------ Task data ------

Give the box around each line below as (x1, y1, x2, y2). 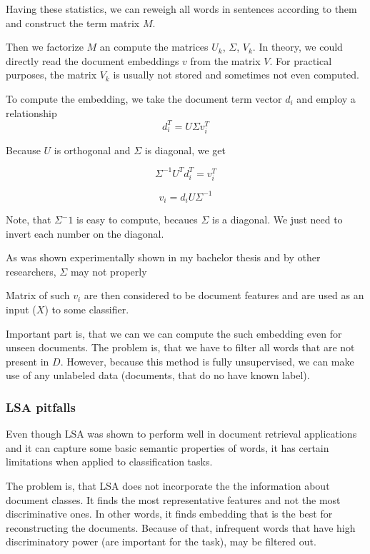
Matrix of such (6, 288, 70, 303)
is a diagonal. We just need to (212, 212, 343, 227)
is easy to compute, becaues (76, 212, 198, 227)
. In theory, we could (252, 39, 343, 54)
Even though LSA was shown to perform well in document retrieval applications (6, 426, 357, 441)
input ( (6, 301, 36, 316)
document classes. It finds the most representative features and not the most (6, 492, 341, 507)
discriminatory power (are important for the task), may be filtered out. (6, 534, 316, 549)
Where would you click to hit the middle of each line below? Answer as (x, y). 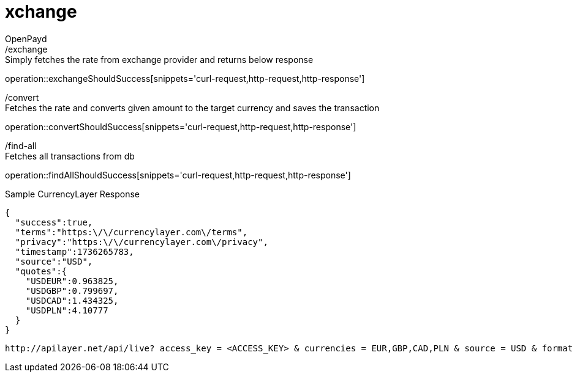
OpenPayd (26, 38)
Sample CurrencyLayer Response (72, 194)
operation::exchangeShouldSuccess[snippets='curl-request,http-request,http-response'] (185, 78)
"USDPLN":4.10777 (67, 310)
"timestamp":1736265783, (74, 251)
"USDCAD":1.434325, (72, 300)
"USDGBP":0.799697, (72, 291)
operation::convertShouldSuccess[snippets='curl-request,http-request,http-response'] (181, 126)
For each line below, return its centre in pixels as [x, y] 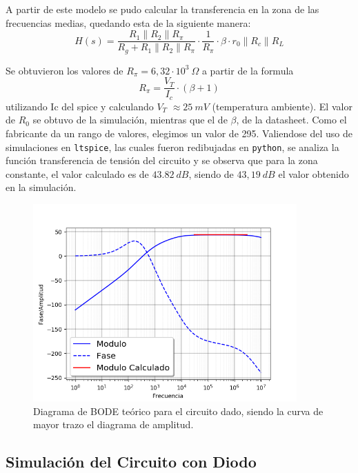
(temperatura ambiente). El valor [282, 106]
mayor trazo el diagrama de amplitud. [113, 424]
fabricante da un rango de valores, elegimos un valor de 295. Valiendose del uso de [179, 133]
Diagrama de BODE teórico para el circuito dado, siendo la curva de [178, 411]
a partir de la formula [248, 70]
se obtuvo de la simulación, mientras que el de [130, 120]
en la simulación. [41, 187]
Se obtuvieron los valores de [64, 70]
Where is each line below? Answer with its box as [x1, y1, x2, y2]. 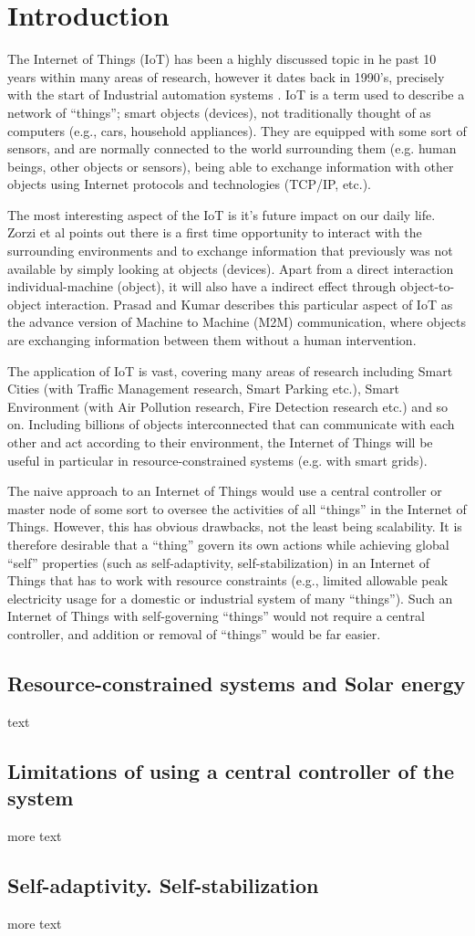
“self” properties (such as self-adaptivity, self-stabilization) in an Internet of [7, 552, 430, 572]
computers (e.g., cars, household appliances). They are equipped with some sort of [7, 121, 467, 140]
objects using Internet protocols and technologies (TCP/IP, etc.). [7, 174, 371, 194]
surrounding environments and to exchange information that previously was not [7, 241, 453, 260]
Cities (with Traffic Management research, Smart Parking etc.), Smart [7, 379, 399, 398]
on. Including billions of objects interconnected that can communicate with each [7, 415, 455, 434]
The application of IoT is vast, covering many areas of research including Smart [7, 361, 453, 380]
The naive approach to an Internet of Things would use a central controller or [7, 481, 442, 500]
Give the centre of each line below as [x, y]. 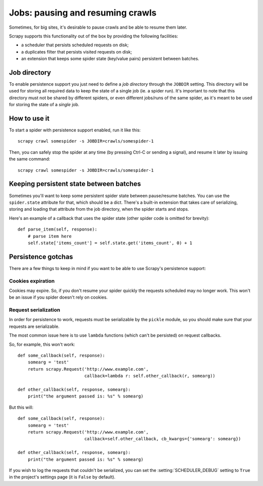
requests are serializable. [34, 326]
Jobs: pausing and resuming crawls [83, 13]
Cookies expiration [32, 281]
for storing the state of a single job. [44, 105]
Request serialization [35, 310]
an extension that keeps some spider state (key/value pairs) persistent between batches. [110, 59]
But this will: [21, 407]
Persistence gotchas [41, 257]
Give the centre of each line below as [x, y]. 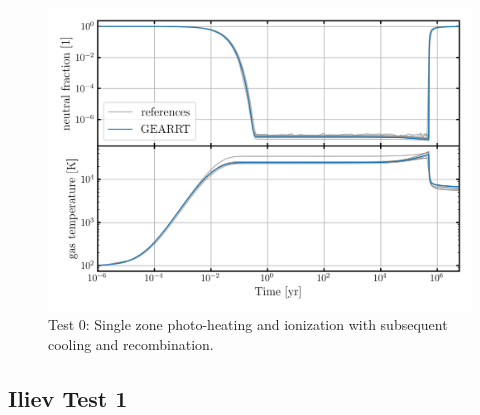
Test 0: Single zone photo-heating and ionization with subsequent [248, 324]
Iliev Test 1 [68, 397]
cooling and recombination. [131, 343]
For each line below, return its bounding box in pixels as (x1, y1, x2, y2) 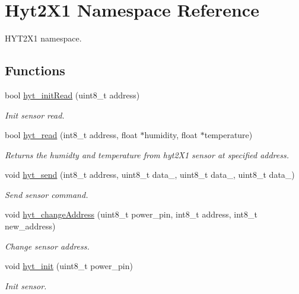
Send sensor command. (5, 188, 88, 200)
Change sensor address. (5, 239, 90, 252)
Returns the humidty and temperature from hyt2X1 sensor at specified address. (5, 148, 289, 161)
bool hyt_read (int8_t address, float (5, 129, 138, 141)
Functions (5, 61, 65, 79)
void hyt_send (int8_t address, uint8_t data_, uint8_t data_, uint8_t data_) (5, 168, 295, 181)
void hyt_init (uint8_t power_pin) (5, 260, 133, 272)
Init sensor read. (5, 108, 65, 121)
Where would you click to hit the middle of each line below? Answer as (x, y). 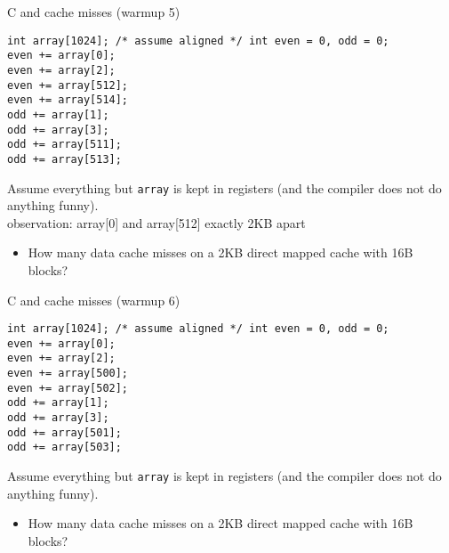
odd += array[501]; (64, 432)
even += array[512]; (68, 85)
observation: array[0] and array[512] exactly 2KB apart (156, 222)
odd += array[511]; (64, 145)
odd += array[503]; (64, 447)
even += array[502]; (68, 388)
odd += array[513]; (64, 159)
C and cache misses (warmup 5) (94, 12)

------

_Work item_
Looking at the data above, report how many of its lines include the word "operation". The number alone is the answer.

_Your solution_
2